Further results from the OCEANA program are expected in 2026, with the ESTUARY trial seen as a critical test for long-term efficacy.
The upgrade reflects expectations of renewed earnings momentum. Morgan Stanley forecasts Sanofi’s earnings to grow at an 8% compound annual rate between 2025 and 2028, compared with 7% for peers.
Operating margins in 2026 are projected to expand to 29.6% from 29.1% in 2025, supported by sales momentum, divestment income, and stronger-than-expected royalties from Alnylam’s Amvuttra.
Analysts noted that “margin fears as overdone, with Amvuttra sales providing a stronger-than-expected operating profit tailwind, albeit potentially short-lived.” The royalties could reach as much as €1.8 billion at peak.

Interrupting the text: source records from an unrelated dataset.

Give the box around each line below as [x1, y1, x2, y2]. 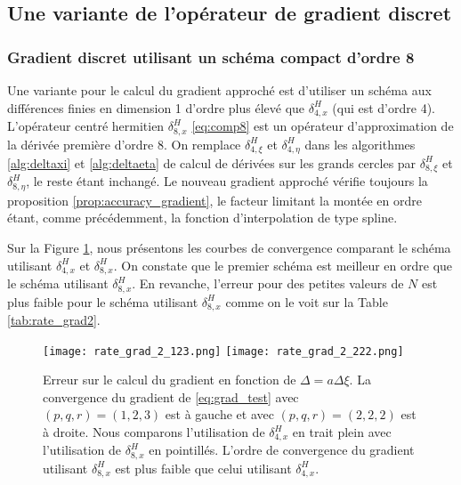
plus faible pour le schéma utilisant [7, 292, 198, 311]
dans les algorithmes [304, 134, 416, 153]
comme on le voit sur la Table [225, 292, 388, 311]
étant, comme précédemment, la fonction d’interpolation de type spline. [7, 208, 398, 227]
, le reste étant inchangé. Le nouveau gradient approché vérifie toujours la [26, 172, 428, 190]
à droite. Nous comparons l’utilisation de [43, 423, 265, 441]
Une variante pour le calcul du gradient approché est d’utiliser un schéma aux [7, 81, 432, 99]
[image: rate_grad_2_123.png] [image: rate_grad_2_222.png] [43, 344, 404, 358]

Valuation also factored into the upgrade. Sanofi currently trades at about 10 times its estimated 2025 earnings, representing a discount of roughly 32% to large-cap European pharmaceutical peers.
“With the overhang lifted, the reset in valuation presents an attractive entry point to gain access to well assured near-term earnings momentum,” the brokerage said.